Each record below should be printed exactly as it was written.

(Extracted data entries)
────────────────────────────────────────

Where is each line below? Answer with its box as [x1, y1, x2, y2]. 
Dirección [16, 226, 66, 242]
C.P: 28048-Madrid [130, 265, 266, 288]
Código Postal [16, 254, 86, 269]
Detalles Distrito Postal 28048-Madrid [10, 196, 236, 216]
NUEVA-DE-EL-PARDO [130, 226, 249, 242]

────────────────────────────────────────

● Response to the task:
Where is each line below? Answer with its box as [x1, y1, x2, y2]. 
Dirección [16, 226, 66, 242]
C.P: 28048-Madrid [130, 265, 266, 288]
Código Postal [16, 254, 86, 269]
Detalles Distrito Postal 28048-Madrid [10, 196, 236, 216]
NUEVA-DE-EL-PARDO [130, 226, 249, 242]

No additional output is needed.